What is being asked
In the records below, find the line with "2968/1 темно-синий_с_бежевым (117, 242)" and the line with "Çünkü: [47, 26, 87, 38]". Print both exactly, along with every line between them, and no other line.

Dataset entries
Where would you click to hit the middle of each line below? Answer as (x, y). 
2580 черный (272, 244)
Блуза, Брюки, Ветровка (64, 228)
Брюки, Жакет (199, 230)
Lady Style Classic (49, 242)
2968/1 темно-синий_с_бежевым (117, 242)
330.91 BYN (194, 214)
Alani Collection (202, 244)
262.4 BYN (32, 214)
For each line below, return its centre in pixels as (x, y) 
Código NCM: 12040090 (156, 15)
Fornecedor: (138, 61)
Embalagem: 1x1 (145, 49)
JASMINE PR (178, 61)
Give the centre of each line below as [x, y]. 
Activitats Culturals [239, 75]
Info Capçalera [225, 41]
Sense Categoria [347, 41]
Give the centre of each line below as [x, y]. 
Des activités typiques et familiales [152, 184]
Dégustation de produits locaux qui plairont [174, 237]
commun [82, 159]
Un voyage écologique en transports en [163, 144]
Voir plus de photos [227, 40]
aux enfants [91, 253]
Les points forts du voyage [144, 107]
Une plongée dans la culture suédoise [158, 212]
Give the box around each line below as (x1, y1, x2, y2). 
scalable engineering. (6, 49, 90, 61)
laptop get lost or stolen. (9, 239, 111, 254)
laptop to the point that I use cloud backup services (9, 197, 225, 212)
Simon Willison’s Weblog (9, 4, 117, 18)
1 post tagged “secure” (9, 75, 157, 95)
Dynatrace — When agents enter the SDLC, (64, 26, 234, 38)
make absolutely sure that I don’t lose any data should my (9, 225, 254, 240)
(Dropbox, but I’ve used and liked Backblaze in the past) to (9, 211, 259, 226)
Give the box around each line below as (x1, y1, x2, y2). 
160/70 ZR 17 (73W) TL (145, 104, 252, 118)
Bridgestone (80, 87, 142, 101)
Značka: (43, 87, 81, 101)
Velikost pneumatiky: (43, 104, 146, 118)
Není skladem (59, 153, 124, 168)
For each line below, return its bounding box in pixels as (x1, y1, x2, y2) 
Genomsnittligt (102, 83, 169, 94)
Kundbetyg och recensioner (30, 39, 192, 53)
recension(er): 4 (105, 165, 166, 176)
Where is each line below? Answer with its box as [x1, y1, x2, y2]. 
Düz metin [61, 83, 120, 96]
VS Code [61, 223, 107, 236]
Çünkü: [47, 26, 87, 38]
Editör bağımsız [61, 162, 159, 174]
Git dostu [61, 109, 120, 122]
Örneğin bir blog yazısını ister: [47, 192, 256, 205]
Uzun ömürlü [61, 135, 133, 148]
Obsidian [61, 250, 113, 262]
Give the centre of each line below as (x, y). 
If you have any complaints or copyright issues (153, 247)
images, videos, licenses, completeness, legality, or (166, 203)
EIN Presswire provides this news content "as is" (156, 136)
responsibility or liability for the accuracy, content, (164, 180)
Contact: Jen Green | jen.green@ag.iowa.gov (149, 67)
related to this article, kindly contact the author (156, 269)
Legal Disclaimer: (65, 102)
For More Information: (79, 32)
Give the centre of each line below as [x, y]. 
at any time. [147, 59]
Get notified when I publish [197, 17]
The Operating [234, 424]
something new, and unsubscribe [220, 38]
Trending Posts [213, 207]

Answer
2968/1 темно-синий_с_бежевым (117, 242)
330.91 BYN (194, 214)
Alani Collection (202, 244)
262.4 BYN (32, 214)
For each line below, return its centre in pixels as (x, y) 
Código NCM: 12040090 (156, 15)
Fornecedor: (138, 61)
Embalagem: 1x1 (145, 49)
JASMINE PR (178, 61)
Give the centre of each line below as [x, y]. 
Activitats Culturals [239, 75]
Info Capçalera [225, 41]
Sense Categoria [347, 41]
Give the centre of each line below as [x, y]. 
Des activités typiques et familiales [152, 184]
Dégustation de produits locaux qui plairont [174, 237]
commun [82, 159]
Un voyage écologique en transports en [163, 144]
Voir plus de photos [227, 40]
aux enfants [91, 253]
Les points forts du voyage [144, 107]
Une plongée dans la culture suédoise [158, 212]
Give the box around each line below as (x1, y1, x2, y2). 
scalable engineering. (6, 49, 90, 61)
laptop get lost or stolen. (9, 239, 111, 254)
laptop to the point that I use cloud backup services (9, 197, 225, 212)
Simon Willison’s Weblog (9, 4, 117, 18)
1 post tagged “secure” (9, 75, 157, 95)
Dynatrace — When agents enter the SDLC, (64, 26, 234, 38)
make absolutely sure that I don’t lose any data should my (9, 225, 254, 240)
(Dropbox, but I’ve used and liked Backblaze in the past) to (9, 211, 259, 226)
Give the box around each line below as (x1, y1, x2, y2). 
160/70 ZR 17 (73W) TL (145, 104, 252, 118)
Bridgestone (80, 87, 142, 101)
Značka: (43, 87, 81, 101)
Velikost pneumatiky: (43, 104, 146, 118)
Není skladem (59, 153, 124, 168)
For each line below, return its bounding box in pixels as (x1, y1, x2, y2) 
Genomsnittligt (102, 83, 169, 94)
Kundbetyg och recensioner (30, 39, 192, 53)
recension(er): 4 (105, 165, 166, 176)
Where is each line below? Answer with its box as [x1, y1, x2, y2]. 
Düz metin [61, 83, 120, 96]
VS Code [61, 223, 107, 236]
Çünkü: [47, 26, 87, 38]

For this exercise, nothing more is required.